Abstract:
Early identification and intervention for childhood hearing loss assists in the reduction of delays in speech and language development. Otoacoustic emissions (OAEs) are commonly used for identifying hearing loss through newborn hearing screening (NHS). Recent technological advances in NHS have created more feasible and accessible services, however no objective smartphone-based screening applications (apps) have been validated. This study aimed to compare the screening outcomes of a smartphone-based OAE screening device to a commercially available OAE screening device. More specifically, the within-participant outcomes of the OAEs, in terms of screening concordance, signal, noise, and SNRs were compared to measure equivalence between the two devices.
NHS at two tertiary public healthcare hospitals was conducted over a period of 8 months.
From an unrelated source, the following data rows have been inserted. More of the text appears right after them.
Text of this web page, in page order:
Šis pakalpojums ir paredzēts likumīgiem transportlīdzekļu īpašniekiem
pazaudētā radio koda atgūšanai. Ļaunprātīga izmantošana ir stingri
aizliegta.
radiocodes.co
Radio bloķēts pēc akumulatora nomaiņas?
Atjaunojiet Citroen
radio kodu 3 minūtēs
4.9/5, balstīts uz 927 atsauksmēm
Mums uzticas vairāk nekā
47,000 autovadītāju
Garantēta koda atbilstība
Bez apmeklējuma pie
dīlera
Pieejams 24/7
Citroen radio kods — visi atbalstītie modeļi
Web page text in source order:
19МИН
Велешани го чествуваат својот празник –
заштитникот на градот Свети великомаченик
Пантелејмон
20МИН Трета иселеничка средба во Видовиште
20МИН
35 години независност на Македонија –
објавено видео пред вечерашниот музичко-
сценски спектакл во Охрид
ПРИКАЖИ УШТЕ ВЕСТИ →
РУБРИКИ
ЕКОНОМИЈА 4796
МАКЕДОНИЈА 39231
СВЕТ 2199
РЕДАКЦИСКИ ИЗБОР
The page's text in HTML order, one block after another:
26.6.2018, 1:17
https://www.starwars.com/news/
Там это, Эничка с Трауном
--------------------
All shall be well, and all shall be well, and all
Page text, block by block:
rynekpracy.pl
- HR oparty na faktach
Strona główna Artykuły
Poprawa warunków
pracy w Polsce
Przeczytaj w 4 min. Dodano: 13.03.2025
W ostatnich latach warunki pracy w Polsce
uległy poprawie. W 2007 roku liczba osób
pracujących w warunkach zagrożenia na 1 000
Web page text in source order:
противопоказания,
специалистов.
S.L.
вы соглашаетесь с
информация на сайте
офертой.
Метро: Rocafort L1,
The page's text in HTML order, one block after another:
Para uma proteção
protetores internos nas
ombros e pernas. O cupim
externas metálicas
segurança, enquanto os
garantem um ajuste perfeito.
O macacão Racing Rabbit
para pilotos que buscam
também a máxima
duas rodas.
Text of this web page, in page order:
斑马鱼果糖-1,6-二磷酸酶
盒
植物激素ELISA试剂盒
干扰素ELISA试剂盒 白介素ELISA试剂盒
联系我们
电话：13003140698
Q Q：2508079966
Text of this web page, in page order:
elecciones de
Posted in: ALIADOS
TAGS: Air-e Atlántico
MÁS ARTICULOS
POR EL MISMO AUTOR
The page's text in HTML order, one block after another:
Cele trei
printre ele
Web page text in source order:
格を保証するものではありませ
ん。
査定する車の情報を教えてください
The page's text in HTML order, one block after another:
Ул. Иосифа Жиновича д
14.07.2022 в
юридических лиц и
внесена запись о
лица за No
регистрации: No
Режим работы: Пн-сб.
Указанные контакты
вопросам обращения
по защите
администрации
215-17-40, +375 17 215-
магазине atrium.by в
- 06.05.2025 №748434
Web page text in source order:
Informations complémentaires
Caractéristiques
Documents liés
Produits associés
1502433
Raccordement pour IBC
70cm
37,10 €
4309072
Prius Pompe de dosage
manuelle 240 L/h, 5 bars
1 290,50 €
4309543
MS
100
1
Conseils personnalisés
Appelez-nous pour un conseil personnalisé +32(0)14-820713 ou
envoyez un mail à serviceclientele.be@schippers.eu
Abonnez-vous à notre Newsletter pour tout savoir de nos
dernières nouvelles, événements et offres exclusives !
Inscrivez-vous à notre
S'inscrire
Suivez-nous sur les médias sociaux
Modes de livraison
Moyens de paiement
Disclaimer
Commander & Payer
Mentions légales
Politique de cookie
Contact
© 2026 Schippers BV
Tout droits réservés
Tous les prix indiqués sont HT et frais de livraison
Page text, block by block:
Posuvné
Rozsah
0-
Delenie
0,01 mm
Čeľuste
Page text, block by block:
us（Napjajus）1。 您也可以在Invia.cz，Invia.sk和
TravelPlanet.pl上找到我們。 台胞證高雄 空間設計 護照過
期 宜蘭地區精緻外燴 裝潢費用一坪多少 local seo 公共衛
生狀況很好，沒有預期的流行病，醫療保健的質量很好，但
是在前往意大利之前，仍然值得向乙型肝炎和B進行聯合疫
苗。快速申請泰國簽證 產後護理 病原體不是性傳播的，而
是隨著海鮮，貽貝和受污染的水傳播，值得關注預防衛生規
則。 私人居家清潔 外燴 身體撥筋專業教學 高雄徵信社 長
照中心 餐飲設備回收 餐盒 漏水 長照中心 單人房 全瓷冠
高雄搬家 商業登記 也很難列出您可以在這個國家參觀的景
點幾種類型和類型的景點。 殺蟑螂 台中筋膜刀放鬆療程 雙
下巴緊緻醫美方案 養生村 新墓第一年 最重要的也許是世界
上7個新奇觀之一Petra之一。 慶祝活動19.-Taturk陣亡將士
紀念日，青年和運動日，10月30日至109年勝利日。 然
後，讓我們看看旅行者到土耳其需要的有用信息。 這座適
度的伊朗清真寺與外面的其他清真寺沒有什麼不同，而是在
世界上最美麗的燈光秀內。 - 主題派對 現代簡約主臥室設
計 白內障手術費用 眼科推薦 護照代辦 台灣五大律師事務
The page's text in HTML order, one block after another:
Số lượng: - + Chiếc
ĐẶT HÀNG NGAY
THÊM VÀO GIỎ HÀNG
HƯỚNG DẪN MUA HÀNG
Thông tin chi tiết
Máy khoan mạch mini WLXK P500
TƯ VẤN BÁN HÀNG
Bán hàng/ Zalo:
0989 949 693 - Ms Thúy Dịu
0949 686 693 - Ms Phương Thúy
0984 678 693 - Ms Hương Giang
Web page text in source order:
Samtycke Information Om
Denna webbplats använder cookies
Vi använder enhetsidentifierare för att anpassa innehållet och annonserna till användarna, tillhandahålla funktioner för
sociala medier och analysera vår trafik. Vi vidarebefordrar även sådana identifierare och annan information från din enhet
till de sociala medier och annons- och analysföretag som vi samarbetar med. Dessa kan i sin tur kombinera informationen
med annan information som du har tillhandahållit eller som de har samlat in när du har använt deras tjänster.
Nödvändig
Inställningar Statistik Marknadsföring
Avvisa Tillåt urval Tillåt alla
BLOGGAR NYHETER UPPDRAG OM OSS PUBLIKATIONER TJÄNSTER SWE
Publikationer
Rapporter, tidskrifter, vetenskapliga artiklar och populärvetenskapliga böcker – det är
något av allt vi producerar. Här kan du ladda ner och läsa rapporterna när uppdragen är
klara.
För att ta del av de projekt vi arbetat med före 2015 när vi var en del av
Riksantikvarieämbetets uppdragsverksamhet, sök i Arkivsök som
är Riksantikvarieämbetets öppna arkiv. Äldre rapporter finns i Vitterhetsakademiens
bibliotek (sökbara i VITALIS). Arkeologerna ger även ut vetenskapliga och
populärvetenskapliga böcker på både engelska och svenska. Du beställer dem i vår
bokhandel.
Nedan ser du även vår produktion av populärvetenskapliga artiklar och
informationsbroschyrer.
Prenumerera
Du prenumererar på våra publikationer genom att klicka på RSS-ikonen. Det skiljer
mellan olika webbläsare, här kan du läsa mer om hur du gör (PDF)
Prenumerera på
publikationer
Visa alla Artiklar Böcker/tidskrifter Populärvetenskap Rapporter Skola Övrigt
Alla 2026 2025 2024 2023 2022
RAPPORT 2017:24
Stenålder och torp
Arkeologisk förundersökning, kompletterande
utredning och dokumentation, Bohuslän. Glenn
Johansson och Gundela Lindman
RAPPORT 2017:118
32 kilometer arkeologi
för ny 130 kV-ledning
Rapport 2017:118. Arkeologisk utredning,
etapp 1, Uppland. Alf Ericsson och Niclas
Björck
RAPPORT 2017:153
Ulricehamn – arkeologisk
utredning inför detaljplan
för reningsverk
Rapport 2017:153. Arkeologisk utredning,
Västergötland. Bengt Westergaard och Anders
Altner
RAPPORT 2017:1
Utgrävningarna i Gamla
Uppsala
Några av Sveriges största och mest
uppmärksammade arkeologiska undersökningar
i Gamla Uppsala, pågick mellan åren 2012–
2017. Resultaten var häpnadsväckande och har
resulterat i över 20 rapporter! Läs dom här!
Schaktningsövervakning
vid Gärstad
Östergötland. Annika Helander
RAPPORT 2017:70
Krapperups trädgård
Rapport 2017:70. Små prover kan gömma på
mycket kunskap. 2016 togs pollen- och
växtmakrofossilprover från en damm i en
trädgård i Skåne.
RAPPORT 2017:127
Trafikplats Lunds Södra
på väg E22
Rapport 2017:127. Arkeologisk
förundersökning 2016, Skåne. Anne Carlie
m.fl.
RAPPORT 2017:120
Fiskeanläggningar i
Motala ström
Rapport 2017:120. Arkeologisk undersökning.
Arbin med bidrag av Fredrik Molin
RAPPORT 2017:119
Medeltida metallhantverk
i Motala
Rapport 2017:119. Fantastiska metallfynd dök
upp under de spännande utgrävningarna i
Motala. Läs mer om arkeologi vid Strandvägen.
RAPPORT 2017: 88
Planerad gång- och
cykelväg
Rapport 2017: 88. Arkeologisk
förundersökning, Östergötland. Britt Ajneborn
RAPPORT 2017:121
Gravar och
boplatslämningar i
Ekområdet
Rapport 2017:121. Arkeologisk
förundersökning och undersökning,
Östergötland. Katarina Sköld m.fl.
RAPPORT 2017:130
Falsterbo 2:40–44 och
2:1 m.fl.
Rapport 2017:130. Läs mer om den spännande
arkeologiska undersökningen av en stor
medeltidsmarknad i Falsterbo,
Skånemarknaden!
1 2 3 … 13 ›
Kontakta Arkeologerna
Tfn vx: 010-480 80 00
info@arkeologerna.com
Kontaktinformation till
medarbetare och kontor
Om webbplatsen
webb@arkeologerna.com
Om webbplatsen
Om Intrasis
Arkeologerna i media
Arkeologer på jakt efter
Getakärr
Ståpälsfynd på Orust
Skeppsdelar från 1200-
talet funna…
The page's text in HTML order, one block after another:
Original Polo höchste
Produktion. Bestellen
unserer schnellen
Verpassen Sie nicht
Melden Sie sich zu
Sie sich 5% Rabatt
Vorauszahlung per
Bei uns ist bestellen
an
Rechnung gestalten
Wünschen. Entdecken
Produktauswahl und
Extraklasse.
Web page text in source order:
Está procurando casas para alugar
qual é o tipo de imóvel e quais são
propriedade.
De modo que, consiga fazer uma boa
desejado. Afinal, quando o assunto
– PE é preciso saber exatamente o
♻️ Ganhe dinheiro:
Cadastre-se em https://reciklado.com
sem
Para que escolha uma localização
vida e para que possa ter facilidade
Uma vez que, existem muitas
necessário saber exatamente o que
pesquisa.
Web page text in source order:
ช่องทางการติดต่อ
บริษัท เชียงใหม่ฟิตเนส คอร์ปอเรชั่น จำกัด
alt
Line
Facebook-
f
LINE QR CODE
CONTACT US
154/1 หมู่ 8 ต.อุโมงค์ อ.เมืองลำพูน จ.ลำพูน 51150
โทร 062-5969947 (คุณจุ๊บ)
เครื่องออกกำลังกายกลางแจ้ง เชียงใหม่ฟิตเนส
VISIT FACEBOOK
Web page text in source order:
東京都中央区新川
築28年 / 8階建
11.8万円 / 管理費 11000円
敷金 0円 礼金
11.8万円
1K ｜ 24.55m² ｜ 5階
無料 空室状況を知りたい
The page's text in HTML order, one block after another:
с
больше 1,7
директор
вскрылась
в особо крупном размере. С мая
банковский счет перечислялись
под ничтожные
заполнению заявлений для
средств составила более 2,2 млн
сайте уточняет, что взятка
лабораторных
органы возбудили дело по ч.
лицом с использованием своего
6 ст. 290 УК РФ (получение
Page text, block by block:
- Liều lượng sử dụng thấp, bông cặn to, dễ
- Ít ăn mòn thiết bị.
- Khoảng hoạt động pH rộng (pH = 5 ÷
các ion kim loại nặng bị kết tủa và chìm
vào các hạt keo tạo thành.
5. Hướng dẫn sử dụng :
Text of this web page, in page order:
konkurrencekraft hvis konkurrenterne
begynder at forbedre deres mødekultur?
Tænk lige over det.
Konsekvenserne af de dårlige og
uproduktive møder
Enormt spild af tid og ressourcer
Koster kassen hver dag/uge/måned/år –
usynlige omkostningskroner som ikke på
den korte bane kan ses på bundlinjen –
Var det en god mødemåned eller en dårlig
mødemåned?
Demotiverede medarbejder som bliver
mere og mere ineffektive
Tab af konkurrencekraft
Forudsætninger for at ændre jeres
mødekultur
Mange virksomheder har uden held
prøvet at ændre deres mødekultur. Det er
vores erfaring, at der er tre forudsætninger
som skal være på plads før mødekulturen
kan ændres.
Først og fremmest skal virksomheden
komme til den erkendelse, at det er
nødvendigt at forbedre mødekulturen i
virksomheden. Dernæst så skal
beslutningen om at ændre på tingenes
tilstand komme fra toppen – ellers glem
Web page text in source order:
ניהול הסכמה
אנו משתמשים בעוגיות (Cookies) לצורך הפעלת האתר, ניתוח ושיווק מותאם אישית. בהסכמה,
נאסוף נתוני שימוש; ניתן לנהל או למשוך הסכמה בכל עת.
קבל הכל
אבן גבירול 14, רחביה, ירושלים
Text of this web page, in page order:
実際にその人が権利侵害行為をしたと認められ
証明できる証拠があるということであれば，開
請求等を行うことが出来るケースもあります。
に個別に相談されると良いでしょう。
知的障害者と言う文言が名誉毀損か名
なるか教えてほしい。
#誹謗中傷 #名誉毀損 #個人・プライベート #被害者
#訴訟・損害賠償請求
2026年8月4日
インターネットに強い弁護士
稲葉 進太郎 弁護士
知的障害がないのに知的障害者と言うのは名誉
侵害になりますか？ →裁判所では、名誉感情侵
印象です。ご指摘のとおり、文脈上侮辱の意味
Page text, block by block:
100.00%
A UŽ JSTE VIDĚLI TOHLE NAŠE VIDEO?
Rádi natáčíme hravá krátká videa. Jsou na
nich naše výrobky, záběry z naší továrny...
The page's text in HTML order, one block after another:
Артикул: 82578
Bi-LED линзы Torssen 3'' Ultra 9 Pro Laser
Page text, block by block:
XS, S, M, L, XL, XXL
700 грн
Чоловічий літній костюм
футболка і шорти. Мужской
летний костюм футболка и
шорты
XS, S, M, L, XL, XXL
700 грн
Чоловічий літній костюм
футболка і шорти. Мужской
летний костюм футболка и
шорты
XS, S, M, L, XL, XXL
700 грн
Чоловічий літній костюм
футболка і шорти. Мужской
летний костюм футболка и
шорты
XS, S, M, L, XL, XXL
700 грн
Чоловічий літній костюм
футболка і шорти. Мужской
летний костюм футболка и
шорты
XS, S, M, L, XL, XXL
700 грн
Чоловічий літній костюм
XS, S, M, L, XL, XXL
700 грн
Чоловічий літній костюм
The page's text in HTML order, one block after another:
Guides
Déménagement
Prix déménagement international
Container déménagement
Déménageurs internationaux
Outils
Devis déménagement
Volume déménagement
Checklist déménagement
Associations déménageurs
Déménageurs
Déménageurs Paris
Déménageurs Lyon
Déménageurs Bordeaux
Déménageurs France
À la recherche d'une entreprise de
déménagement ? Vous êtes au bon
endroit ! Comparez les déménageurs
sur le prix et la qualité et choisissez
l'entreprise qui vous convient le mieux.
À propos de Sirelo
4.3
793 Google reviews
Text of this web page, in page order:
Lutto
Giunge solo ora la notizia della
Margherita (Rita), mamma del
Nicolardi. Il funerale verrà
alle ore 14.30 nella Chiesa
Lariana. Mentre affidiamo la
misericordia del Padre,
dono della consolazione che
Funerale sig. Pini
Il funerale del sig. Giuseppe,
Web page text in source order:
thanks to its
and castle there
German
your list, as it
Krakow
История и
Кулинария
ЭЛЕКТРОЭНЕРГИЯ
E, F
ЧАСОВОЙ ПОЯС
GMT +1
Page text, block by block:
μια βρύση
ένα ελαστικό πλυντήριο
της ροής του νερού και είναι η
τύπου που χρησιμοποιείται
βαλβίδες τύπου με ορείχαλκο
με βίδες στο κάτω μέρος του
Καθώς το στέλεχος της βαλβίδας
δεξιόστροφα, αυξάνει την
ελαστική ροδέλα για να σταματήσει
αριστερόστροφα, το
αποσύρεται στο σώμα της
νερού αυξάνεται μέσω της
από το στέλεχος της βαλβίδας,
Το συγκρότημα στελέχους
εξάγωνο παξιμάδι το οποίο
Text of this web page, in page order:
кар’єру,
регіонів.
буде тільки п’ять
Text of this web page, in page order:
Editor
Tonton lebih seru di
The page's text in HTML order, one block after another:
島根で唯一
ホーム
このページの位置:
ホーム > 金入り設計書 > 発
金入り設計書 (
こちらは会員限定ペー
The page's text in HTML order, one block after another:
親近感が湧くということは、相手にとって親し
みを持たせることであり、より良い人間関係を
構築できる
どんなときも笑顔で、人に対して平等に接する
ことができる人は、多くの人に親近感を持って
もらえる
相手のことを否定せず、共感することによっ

The primary investigator followed a one-step screening protocol by means of which only OAEs were performed on each infant rather than a two-step screening protocol of OAEs and automated auditory brainstem responses (AABR). All infants less than three months of age were eligible for the study. DPOAE and TEOAE screenings were performed using the Otodynamics ILO v6 device (comparator) and the hearX OAE device. The screening technology namely the hearOAE and Otodynamics ILO, was used in an alternating manner on each day of the data collection period. Every participant was required to undergo OAE screening, which included either Distortion Product Otoacoustic Emission (DPOAE) screening or Transient Evoked Otoacoustic Emission (TEOAE) screening.
A total of 176 infants (352 ears) (48.9% female) underwent TEOAE and DPOAE newborn hearing screening by a dedicated screener. The mean age at the time of screening was 4.5 days (SD 11.3). Statistically significant within-participant differences for DPOAE were measured for infants in the Neonatal Intensive Care Unit (NICU) on the pass/refer outcomes where infants who spent time in the NICU were 3.09 times more likely to refer DPOAE screening using the hearOAE device (p=0.029). Inter-device DPOAE comparison indicated no statistically significant difference in the refer rate between the devices (p=0.238). Similarly, inter-device differences for TEOAEs were measured for pass/refer outcomes. A statistically higher NHS pass rate was measured for TEOAEs with the hearOAE compared to the Otodynamics ILOs (p=0.009). The inter-device, within-participant diagnostic concordance was 89.7% and 85.0% for DPOAE and TEOAE respectively.
The current study concluded that the hearOAE yielded outcomes comparable to the Otodynamics ILO v6 in terms of the overall pass and/or refer outcome. This verifies the performance of the novel smartphone-based OAE device and may facilitate increased accessibility of NHS services as mHealth is becoming a recognised alternative method in NHS programs globally.